Below, some lines carry pictures; leave those pictures out and retype exactly the lines from the one with "tres años de suspensión [97, 236]" through the one with "Chercher (23, 246)".

*** Extracted entries Section Begins ***

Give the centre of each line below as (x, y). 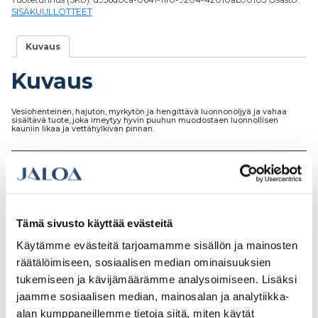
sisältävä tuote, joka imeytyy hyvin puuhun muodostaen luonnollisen (144, 120)
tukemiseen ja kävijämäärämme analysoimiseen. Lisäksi (157, 280)
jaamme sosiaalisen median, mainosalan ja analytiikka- (153, 297)
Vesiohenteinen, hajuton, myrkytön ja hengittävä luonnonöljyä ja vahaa (149, 112)
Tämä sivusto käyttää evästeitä (95, 223)
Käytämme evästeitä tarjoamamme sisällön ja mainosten (157, 246)
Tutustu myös (89, 208)
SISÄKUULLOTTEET (51, 12)
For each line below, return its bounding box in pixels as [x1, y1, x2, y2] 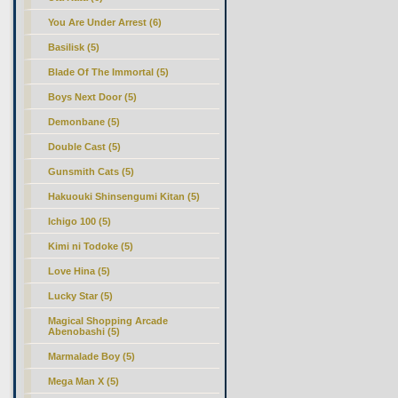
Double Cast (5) [48, 141, 122, 152]
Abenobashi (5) [48, 326, 121, 337]
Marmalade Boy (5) [48, 351, 136, 362]
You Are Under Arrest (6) [48, 17, 163, 28]
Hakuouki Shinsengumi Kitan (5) [48, 191, 201, 202]
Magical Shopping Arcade [48, 315, 169, 326]
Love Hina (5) [48, 266, 111, 276]
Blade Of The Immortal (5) [48, 67, 170, 77]
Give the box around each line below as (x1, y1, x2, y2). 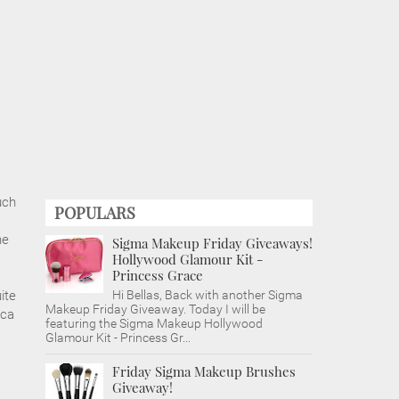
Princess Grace (112, 266, 203, 284)
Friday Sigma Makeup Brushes (112, 362, 296, 380)
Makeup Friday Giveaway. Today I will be (45, 302, 265, 316)
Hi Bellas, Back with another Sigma (112, 288, 303, 302)
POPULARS (54, 202, 135, 224)
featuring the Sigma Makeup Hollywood (45, 316, 263, 330)
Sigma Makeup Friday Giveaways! (112, 234, 313, 252)
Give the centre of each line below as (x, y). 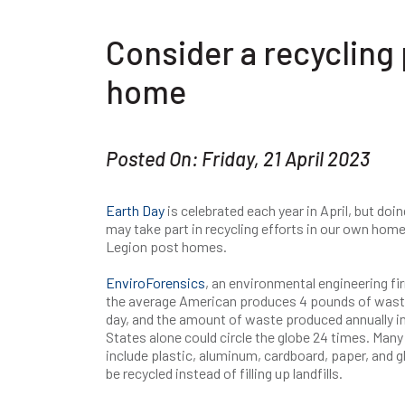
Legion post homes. (170, 246)
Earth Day (135, 210)
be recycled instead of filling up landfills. (224, 373)
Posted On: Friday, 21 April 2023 (238, 158)
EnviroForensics (155, 283)
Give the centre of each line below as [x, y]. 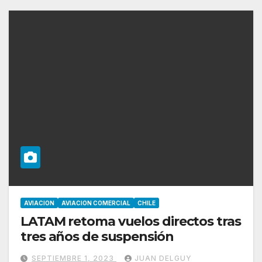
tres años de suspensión [97, 236]
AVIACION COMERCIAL [96, 203]
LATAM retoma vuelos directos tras [69, 221]
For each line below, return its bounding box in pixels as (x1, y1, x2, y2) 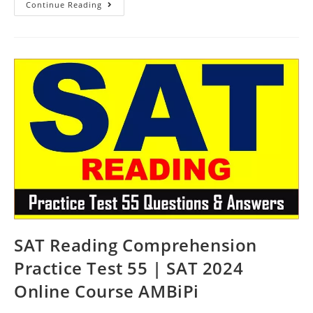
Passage (101, 27, 144, 41)
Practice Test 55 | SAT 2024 (14, 256, 244, 280)
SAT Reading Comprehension (14, 233, 258, 257)
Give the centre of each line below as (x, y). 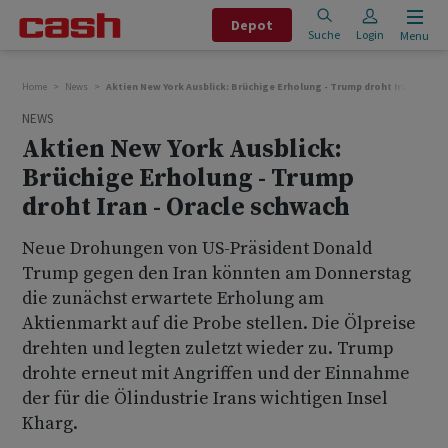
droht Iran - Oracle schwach (186, 207)
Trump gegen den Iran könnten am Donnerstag (216, 273)
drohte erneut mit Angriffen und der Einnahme (216, 373)
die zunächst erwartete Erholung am (173, 298)
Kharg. (50, 423)
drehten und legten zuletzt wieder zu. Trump (208, 348)
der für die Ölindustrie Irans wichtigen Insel (205, 398)
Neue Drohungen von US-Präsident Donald (197, 248)
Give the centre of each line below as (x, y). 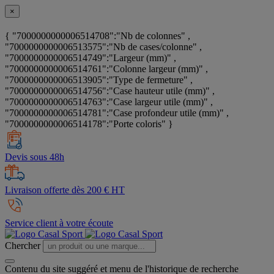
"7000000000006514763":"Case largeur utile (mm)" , (109, 102)
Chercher (23, 246)
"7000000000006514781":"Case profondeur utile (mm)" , (117, 113)
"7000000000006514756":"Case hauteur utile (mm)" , (110, 91)
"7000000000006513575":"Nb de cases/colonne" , (103, 47)
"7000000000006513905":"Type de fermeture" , (99, 80)
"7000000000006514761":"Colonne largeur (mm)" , (106, 69)
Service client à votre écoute (59, 223)
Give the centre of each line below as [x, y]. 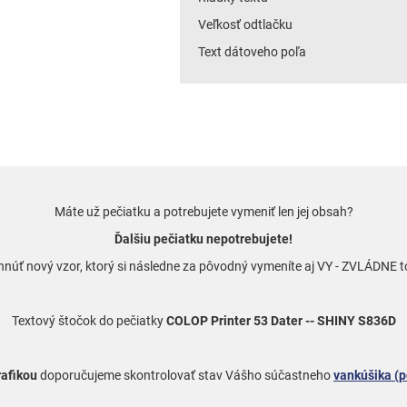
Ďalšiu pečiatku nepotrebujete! [203, 239]
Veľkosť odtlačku [245, 25]
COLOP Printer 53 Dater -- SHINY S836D [279, 321]
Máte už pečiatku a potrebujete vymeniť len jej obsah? [203, 212]
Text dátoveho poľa [252, 52]
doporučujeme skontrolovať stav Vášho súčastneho [185, 375]
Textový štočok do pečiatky [87, 321]
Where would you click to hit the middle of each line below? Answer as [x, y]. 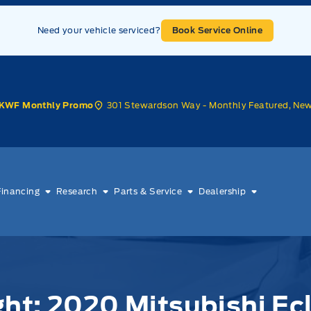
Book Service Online [217, 30]
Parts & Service [148, 191]
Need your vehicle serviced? [99, 30]
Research [77, 191]
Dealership [222, 191]
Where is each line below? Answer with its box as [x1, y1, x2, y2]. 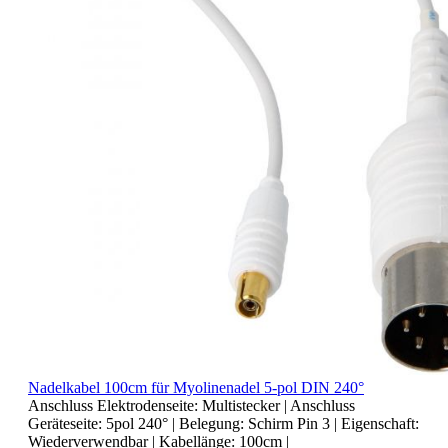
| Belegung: [172, 414, 248, 432]
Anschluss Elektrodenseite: [28, 396, 202, 414]
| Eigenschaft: [334, 414, 419, 432]
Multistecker [202, 396, 284, 414]
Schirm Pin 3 [248, 414, 334, 432]
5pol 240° [106, 414, 172, 432]
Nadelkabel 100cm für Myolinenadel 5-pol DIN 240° [28, 378, 364, 396]
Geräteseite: [28, 414, 106, 432]
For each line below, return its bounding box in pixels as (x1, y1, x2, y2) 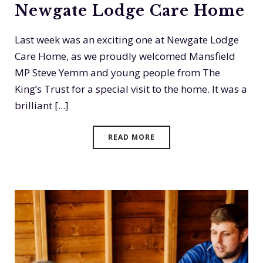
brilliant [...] (15, 99, 69, 113)
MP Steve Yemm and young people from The (15, 66, 220, 80)
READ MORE (108, 132, 155, 143)
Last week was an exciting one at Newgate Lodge (15, 33, 239, 47)
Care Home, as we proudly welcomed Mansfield (15, 49, 235, 63)
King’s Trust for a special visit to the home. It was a (15, 82, 247, 96)
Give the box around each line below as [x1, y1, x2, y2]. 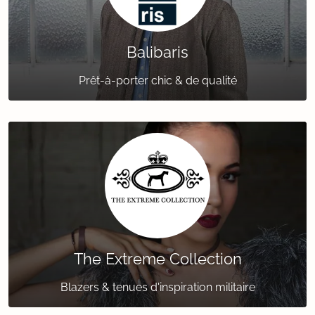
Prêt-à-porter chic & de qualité [78, 74, 237, 88]
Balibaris [127, 43, 188, 62]
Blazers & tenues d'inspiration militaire [60, 281, 255, 295]
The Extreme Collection [73, 250, 242, 269]
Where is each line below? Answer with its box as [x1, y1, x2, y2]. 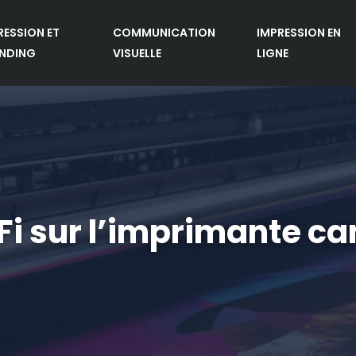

*** Extracted entries Section Ends ***

* Solution for this task *
tres años de suspensión [97, 236]
AVIACION COMERCIAL [96, 203]
LATAM retoma vuelos directos tras [69, 221]
For each line below, return its bounding box in pixels as (x1, y1, x2, y2) 
Passage (101, 27, 144, 41)
Practice Test 55 | SAT 2024 (14, 256, 244, 280)
SAT Reading Comprehension (14, 233, 258, 257)
Give the centre of each line below as (x, y). 
droht Iran - Oracle schwach (186, 207)
Trump gegen den Iran könnten am Donnerstag (216, 273)
drohte erneut mit Angriffen und der Einnahme (216, 373)
die zunächst erwartete Erholung am (173, 298)
Kharg. (50, 423)
drehten und legten zuletzt wieder zu. Trump (208, 348)
der für die Ölindustrie Irans wichtigen Insel (205, 398)
Neue Drohungen von US-Präsident Donald (197, 248)
Give the centre of each line below as (x, y). 
"7000000000006514763":"Case largeur utile (mm)" , (109, 102)
Chercher (23, 246)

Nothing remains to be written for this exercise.